### GOAL OF THE EXERCISE
Give an exact copy of the data that follows, but none of its pictures.

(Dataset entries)
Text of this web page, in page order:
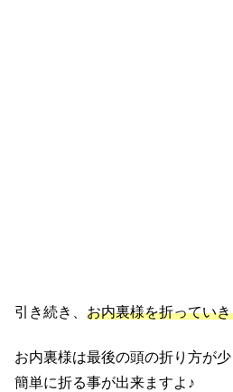
引き続き、 お内裏様を折ってい
お内裏様は最後の頭の折り方が
簡単に折る事が出来ますよ♪
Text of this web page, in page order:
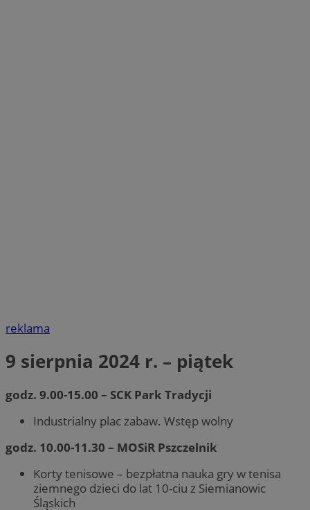
reklama
9 sierpnia 2024 r. – piątek
godz. 9.00-15.00 – SCK Park Tradycji
Industrialny plac zabaw. Wstęp wolny
godz. 10.00-11.30 – MOSiR Pszczelnik
Korty tenisowe – bezpłatna nauka gry w tenisa
ziemnego dzieci do lat 10-ciu z Siemianowic
Śląskich
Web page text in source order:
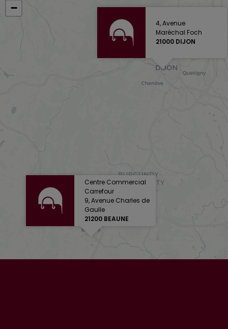
4, Avenue
Maréchal Foch
21000 DIJON
Centre Commercial
Carrefour
9, Avenue Charles de
Gaulle
21200 BEAUNE
−
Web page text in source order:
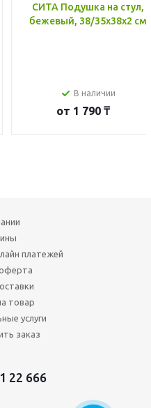
СИТА Подушка на стул,
бежевый, 38/35x38x2 см
В наличии
от 1 790 ₸
платежей
товар
услуги
заказ
22 666
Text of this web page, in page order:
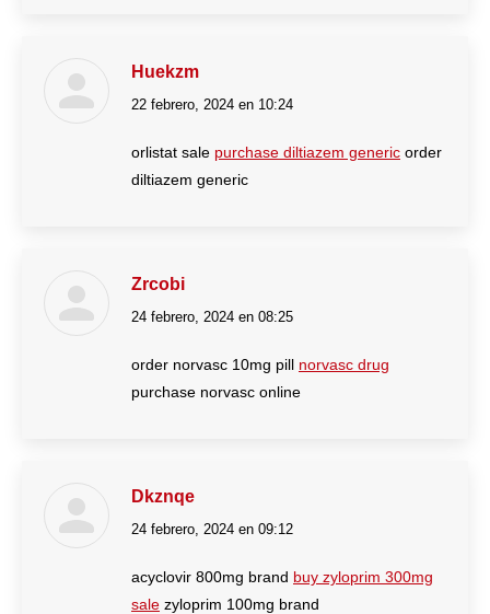
Huekzm
dice:
22 febrero, 2024 en 10:24
orlistat sale purchase diltiazem generic order
diltiazem generic
Zrcobi
dice:
24 febrero, 2024 en 08:25
order norvasc 10mg pill norvasc drug
purchase norvasc online
Dkznqe
dice:
24 febrero, 2024 en 09:12
acyclovir 800mg brand buy zyloprim 300mg
sale zyloprim 100mg brand
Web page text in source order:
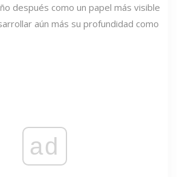
después como un papel más visible
aún más su profundidad como
ad
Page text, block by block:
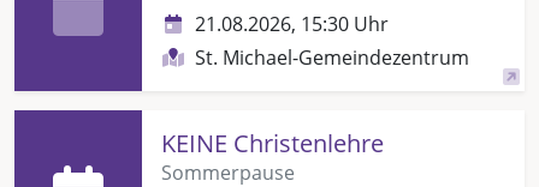
21.08.2026, 15:30 Uhr
St. Michael-Gemeindezentrum
KEINE Christenlehre
Sommerpause
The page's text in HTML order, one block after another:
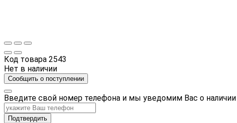
Код товара 2543
Нет в наличии
Сообщить о поступлении
Введите свой номер телефона и мы уведомим Вас о
Подтвердить
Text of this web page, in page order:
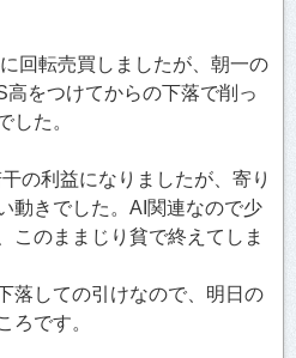
回転売買しましたが、朝一の
高をつけてからの下落で削っ
した。
の利益になりましたが、寄り
動きでした。AI関連なので少
このままじり貧で終えてしま
落しての引けなので、明日の
ろです。
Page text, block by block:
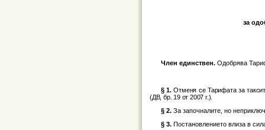
за
Член единствен. Одобрява
§ 1.Отменя се Тарифата за
(ДВ, бр. 19 от 2007 г.).
§ 2. За започналите, но
§ 3. Постановлението влиза в
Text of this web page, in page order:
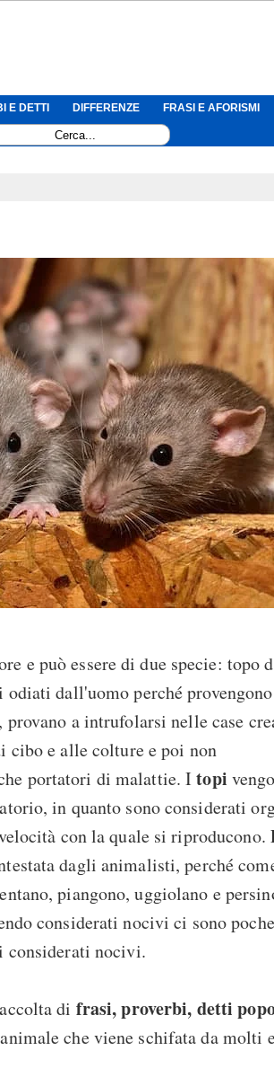
E DETTI DIFFERENZE FRASI E AFORISMI
e può essere di due specie: topo
dall'uomo perché
a intrufolarsi nelle case
cibo e alle colture e poi non
portatori di malattie. Itopi
in quanto sono considerati
con la quale si riproducono.
dagli animalisti, perché
piangono, uggiolano e
considerati nocivi ci sono
considerati nocivi.
di frasi, proverbi, detti
che viene schifata da molti
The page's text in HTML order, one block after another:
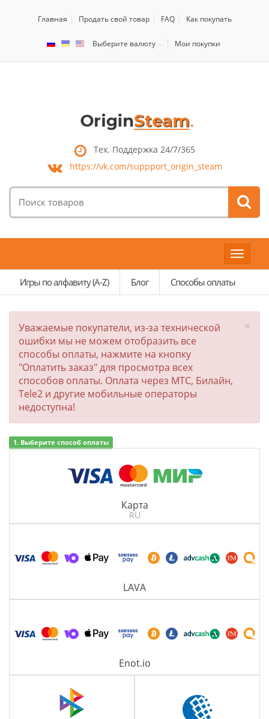
Главная Продать свой товар FAQ Как покупать
Выберите валюту Мои покупки
Тех. Поддержка 24/7/365
https://vk.com/suppport_origin_steam
товаров:
Toggle
Игры по алфавиту (A-Z)
Блог Способы оплаты
×
Уважаемые покупатели, из-за технической
ошибки мы не можем отобразить все
способы оплаты, нажмите на кнопку
"Оплатить заказ" для просмотра всех
способов оплаты. Оплата через МТС, Билайн,
Tele2 и другие мобильные операторы
недоступна!
1. Выберите способ оплаты
Карта
RU
LAVA
Enot.io
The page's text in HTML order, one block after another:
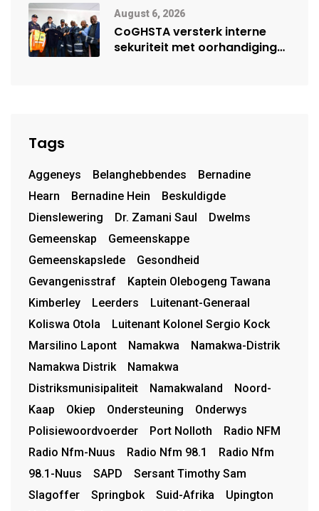
August 6, 2026
CoGHSTA versterk interne
sekuriteit met oorhandiging
Tags
Aggeneys Belanghebbendes
Bernadine
Hearn
Bernadine Hein
Beskuldigde
Dienslewering
Dr. Zamani Saul
Dwelms
Gemeenskap
Gemeenskappe
Gemeenskapslede
Gesondheid
Gevangenisstraf
Kaptein Olebogeng Tawana
Kimberley
Leerders
Luitenant-Generaal
Koliswa Otola
Luitenant Kolonel Sergio Kock
Marsilino Lapont
Namakwa
Namakwa-Distrik
Namakwa Distrik
Namakwa
Distriksmunisipaliteit
Namakwaland
Noord-
Kaap
Okiep Ondersteuning
Onderwys
Polisiewoordvoerder
Port Nolloth
Radio NFM
Radio Nfm-Nuus
Radio Nfm 98.1
Radio Nfm
98.1-Nuus
SAPD
Sersant Timothy Sam
Slagoffer
Springbok Suid-Afrika
Upington
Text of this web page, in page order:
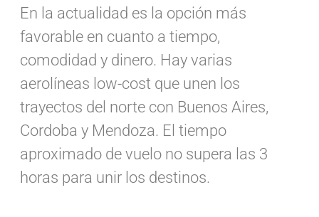
En la actualidad es la opción más
favorable en cuanto a tiempo,
comodidad y dinero. Hay varias
aerolíneas low-cost que unen los
trayectos del norte con Buenos Aires,
Cordoba y Mendoza. El tiempo
aproximado de vuelo no supera las 3
horas para unir los destinos.

### PROBLEM SOLUTION
Text of this web page, in page order:
引き続き、 お内裏様を折ってい
お内裏様は最後の頭の折り方が
簡単に折る事が出来ますよ♪
Text of this web page, in page order:
reklama
9 sierpnia 2024 r. – piątek
godz. 9.00-15.00 – SCK Park Tradycji
Industrialny plac zabaw. Wstęp wolny
godz. 10.00-11.30 – MOSiR Pszczelnik
Korty tenisowe – bezpłatna nauka gry w tenisa
ziemnego dzieci do lat 10-ciu z Siemianowic
Śląskich
Web page text in source order:
4, Avenue
Maréchal Foch
21000 DIJON
Centre Commercial
Carrefour
9, Avenue Charles de
Gaulle
21200 BEAUNE
−
Web page text in source order:
СИТА Подушка на стул,
бежевый, 38/35x38x2 см
В наличии
от 1 790 ₸
платежей
товар
услуги
заказ
22 666
Text of this web page, in page order:
Huekzm
dice:
22 febrero, 2024 en 10:24
orlistat sale purchase diltiazem generic order
diltiazem generic
Zrcobi
dice:
24 febrero, 2024 en 08:25
order norvasc 10mg pill norvasc drug
purchase norvasc online
Dkznqe
dice:
24 febrero, 2024 en 09:12
acyclovir 800mg brand buy zyloprim 300mg
sale zyloprim 100mg brand
Web page text in source order:
después como un papel más visible
aún más su profundidad como
ad
Page text, block by block:
21.08.2026, 15:30 Uhr
St. Michael-Gemeindezentrum
KEINE Christenlehre
Sommerpause
The page's text in HTML order, one block after another:
Код товара 2543
Нет в наличии
Сообщить о поступлении
Введите свой номер телефона и мы уведомим Вас о
Подтвердить
Text of this web page, in page order:
回転売買しましたが、朝一の
高をつけてからの下落で削っ
した。
の利益になりましたが、寄り
動きでした。AI関連なので少
このままじり貧で終えてしま
落しての引けなので、明日の
ろです。
Page text, block by block:
за
Член единствен. Одобрява
§ 1.Отменя се Тарифата за
(ДВ, бр. 19 от 2007 г.).
§ 2. За започналите, но
§ 3. Постановлението влиза в
Text of this web page, in page order:
E DETTI DIFFERENZE FRASI E AFORISMI
e può essere di due specie: topo
dall'uomo perché
a intrufolarsi nelle case
cibo e alle colture e poi non
portatori di malattie. Itopi
in quanto sono considerati
con la quale si riproducono.
dagli animalisti, perché
piangono, uggiolano e
considerati nocivi ci sono
considerati nocivi.
di frasi, proverbi, detti
che viene schifata da molti
The page's text in HTML order, one block after another:
Главная Продать свой товар FAQ Как покупать
Выберите валюту Мои покупки
Тех. Поддержка 24/7/365
https://vk.com/suppport_origin_steam
товаров:
Toggle
Игры по алфавиту (A-Z)
Блог Способы оплаты
×
Уважаемые покупатели, из-за технической
ошибки мы не можем отобразить все
способы оплаты, нажмите на кнопку
"Оплатить заказ" для просмотра всех
способов оплаты. Оплата через МТС, Билайн,
Tele2 и другие мобильные операторы
недоступна!
1. Выберите способ оплаты
Карта
RU
LAVA
Enot.io
The page's text in HTML order, one block after another:
August 6, 2026
CoGHSTA versterk interne
sekuriteit met oorhandiging
Tags
Aggeneys Belanghebbendes
Bernadine
Hearn
Bernadine Hein
Beskuldigde
Dienslewering
Dr. Zamani Saul
Dwelms
Gemeenskap
Gemeenskappe
Gemeenskapslede
Gesondheid
Gevangenisstraf
Kaptein Olebogeng Tawana
Kimberley
Leerders
Luitenant-Generaal
Koliswa Otola
Luitenant Kolonel Sergio Kock
Marsilino Lapont
Namakwa
Namakwa-Distrik
Namakwa Distrik
Namakwa
Distriksmunisipaliteit
Namakwaland
Noord-
Kaap
Okiep Ondersteuning
Onderwys
Polisiewoordvoerder
Port Nolloth
Radio NFM
Radio Nfm-Nuus
Radio Nfm 98.1
Radio Nfm
98.1-Nuus
SAPD
Sersant Timothy Sam
Slagoffer
Springbok Suid-Afrika
Upington
Text of this web page, in page order:
En la actualidad es la opción más
favorable en cuanto a tiempo,
comodidad y dinero. Hay varias
aerolíneas low-cost que unen los
trayectos del norte con Buenos Aires,
Cordoba y Mendoza. El tiempo
aproximado de vuelo no supera las 3
horas para unir los destinos.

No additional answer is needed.